Nigeria suicide bombers target Potiskum and Kano buses

  • 24 February 2015
  • From the section Africa
Men inspect a bus following an explosion on the street in Potiskum, Nigeria, on Tuesday 24 February 2015 Image copyright AP
Image caption The bomber in Potiskum detonated his explosives as people were boarding the bus

Suicide bombings at bus stations in two major commercial centres in northern Nigeria have killed at least 27 people, police and hospital sources say.

A bomber first struck in Potiskum, and hours later a second attack took place in Kano, the main northern city.

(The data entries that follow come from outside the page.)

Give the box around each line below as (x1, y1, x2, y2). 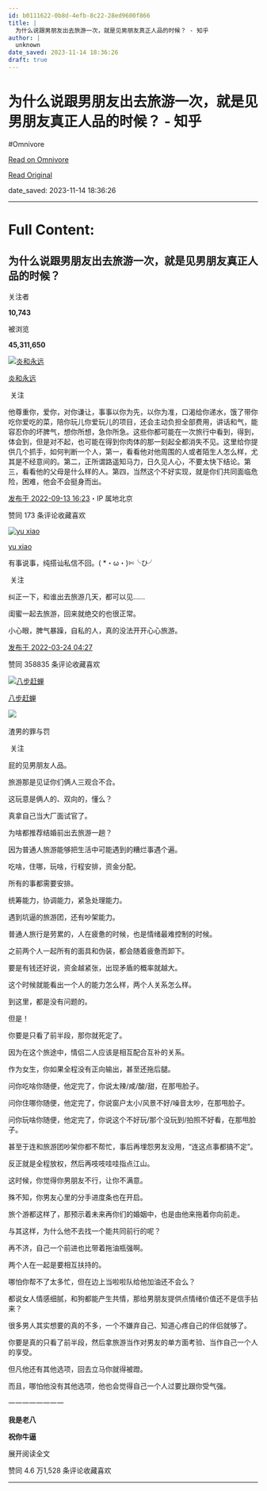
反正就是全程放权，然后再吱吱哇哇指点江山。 (8, 1158, 154, 1168)
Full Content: (8, 221, 95, 238)
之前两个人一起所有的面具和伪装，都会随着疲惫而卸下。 (8, 946, 189, 955)
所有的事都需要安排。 (8, 878, 78, 888)
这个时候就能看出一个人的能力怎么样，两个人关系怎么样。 (8, 979, 196, 989)
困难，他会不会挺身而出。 (21, 476, 105, 486)
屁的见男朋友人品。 (8, 760, 71, 769)
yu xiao (8, 541, 32, 551)
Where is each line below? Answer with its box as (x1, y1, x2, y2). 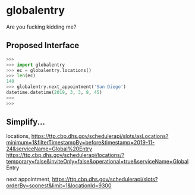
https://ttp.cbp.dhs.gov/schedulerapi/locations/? (6, 152, 125, 159)
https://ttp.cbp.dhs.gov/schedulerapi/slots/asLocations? (31, 133, 169, 140)
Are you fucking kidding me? (6, 23, 77, 30)
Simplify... (6, 117, 46, 127)
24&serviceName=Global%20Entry (6, 145, 92, 152)
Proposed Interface (6, 40, 80, 51)
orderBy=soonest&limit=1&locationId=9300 (6, 182, 112, 189)
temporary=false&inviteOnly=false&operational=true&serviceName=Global (6, 158, 189, 165)
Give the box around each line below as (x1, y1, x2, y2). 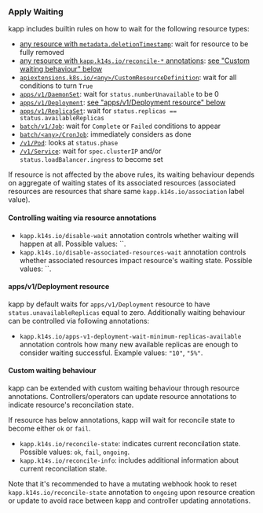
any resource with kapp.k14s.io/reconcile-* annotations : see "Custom (19, 56, 250, 65)
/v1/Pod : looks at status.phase (19, 138, 119, 148)
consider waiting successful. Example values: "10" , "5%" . (19, 348, 203, 357)
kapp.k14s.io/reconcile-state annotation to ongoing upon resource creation (8, 487, 255, 497)
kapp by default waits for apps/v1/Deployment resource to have (8, 299, 210, 309)
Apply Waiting (8, 6, 64, 17)
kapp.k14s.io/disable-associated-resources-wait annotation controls (19, 247, 247, 257)
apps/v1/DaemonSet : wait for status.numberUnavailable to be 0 (19, 90, 220, 99)
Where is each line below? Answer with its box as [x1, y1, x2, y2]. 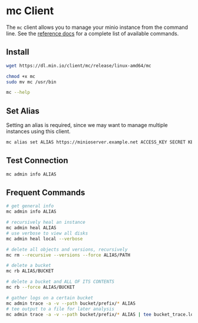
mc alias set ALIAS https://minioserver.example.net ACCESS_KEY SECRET [6, 139, 186, 145]
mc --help [6, 90, 31, 96]
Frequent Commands [6, 188, 85, 198]
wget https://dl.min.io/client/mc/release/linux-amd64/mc [6, 63, 151, 68]
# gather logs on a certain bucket [6, 295, 94, 301]
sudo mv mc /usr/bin [6, 79, 57, 85]
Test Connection [6, 155, 69, 166]
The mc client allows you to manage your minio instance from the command [6, 24, 189, 31]
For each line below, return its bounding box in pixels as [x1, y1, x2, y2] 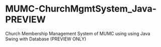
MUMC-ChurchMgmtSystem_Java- [5, 3, 157, 15]
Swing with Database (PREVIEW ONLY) [5, 36, 87, 42]
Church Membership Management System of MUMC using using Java [5, 30, 150, 36]
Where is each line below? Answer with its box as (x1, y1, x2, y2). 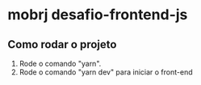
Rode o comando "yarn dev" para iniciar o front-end (19, 67, 193, 77)
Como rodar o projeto (7, 38, 117, 51)
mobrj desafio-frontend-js (7, 6, 188, 24)

Hospital sources said 17 people were killed in Potiskum while police put the number of dead in Kano at 10.

Nigeria's President Goodluck Jonathan blamed militant Islamist group Boko Haram for the bombings.

Its insurgency would "soon be over", as regional forces recapture territory from the group, he said in a statement.

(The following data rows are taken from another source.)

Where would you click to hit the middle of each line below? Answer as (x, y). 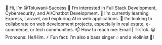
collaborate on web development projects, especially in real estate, (75, 24)
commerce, (17, 30)
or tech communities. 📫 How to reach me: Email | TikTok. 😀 (93, 30)
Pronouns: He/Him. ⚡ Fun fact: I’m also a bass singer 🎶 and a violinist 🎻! (80, 37)
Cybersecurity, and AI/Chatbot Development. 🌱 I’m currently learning (77, 13)
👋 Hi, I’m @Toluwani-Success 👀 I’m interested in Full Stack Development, (81, 8)
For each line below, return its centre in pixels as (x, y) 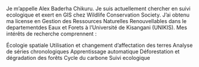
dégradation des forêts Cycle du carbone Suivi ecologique (78, 58)
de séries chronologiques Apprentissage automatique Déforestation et (93, 52)
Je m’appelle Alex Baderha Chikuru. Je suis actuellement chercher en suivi (98, 9)
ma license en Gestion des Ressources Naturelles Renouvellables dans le (97, 21)
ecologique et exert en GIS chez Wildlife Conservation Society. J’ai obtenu (98, 15)
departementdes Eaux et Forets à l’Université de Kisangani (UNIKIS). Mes (97, 27)
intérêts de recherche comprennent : (52, 34)
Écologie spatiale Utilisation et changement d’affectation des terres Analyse (99, 45)
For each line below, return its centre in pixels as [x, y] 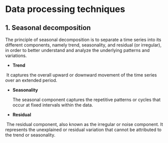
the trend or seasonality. [30, 135]
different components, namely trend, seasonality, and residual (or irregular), [83, 45]
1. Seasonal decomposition [48, 28]
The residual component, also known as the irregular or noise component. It [85, 124]
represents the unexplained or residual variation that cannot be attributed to [83, 129]
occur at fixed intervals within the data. [53, 105]
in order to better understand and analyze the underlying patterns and [77, 50]
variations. [16, 55]
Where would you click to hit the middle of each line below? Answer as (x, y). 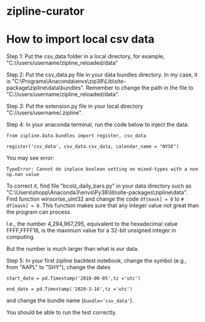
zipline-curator (45, 11)
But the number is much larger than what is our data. (73, 249)
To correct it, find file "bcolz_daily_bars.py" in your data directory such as (99, 186)
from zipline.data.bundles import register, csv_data (76, 136)
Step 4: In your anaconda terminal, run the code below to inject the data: (98, 125)
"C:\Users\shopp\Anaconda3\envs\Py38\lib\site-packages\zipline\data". (97, 193)
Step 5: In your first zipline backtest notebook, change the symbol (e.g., (97, 261)
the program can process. (39, 212)

Boko Haram has not yet commented on the attacks.

On Monday, Nigeria's military said air strikes were being carried out against the group in several areas, including Gwoza town where it first declared a caliphate last year, Reuters news agency reports.


A witness to the Potiskum blast told the BBC Hausa service that the bomber blew himself up while trying to board a bus at the Dan-Borno bus station.

Image copyright AP
Image caption Medical workers battled to save the lives of the wounded in Potiskum

The bus was completely destroyed and other vehicles were also damaged in the explosion, he said.

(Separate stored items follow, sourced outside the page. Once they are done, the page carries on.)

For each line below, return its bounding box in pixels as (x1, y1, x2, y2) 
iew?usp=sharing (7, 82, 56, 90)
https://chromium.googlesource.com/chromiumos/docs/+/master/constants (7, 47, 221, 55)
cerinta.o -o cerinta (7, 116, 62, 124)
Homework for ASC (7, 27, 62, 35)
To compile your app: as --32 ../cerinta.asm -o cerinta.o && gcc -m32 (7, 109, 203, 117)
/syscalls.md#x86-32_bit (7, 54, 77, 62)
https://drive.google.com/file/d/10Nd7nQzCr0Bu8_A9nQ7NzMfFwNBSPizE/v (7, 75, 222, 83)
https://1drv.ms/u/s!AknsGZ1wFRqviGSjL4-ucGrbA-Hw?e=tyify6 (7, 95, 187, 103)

Hospital sources said 13 corpses were brought to the mortuary, but the number of dead rose to 17 after four people who had been admitted for treatment died of their wounds.

More than 30 people were injured in the explosion, the sources added.

In Kano, two male suicide bombers alighted from a vehicle at the Kano Line bus station, before detonating themselves, police spokesman Magaji Musa Majiya told the BBC.

'Girl bomber'

Kano is about 360km (223 miles) from Potiskum, the main commercial hub in Yobe state.

Boko Haram has repeatedly targeted both places, despite a state of emergency being in force in Yobe.

On Sunday, a young girl with explosives strapped to her killed five people and wounded dozens at a security checkpoint outside a market in Potiskum.

Boko Haram now controls vast swathes of north-east Nigeria and has displaced more than three million people.

The mounting threat of the Islamist insurgency has already led to the postponement of February's presidential elections, with the vote now due to take place on 28 March.

Boko Haram at a glance

Image copyright AFP
  • Founded in 2002, initially focused on opposing Western-style education - Boko Haram means "Western education is forbidden" in the Hausa language
  • Launched military operations in 2009 to create Islamic state
  • Thousands killed, mostly in north-eastern Nigeria - has also attacked police and UN headquarters in capital, Abuja
  • Has abducted hundreds, including at least 200 schoolgirls
  • Controls several north-eastern towns
  • Has launched attacks on neighbouring states

Why is Boko Haram so strong?

Soldiers without weapons

The delay is designed to give the Nigerian military time to re-establish its presence in the north-east.

However, opponents of President Jonathan have claimed that the delay is actually a political tactic.

The group is under increased pressure from the Nigerian troops as well as those of Chad, Niger, and Cameroon.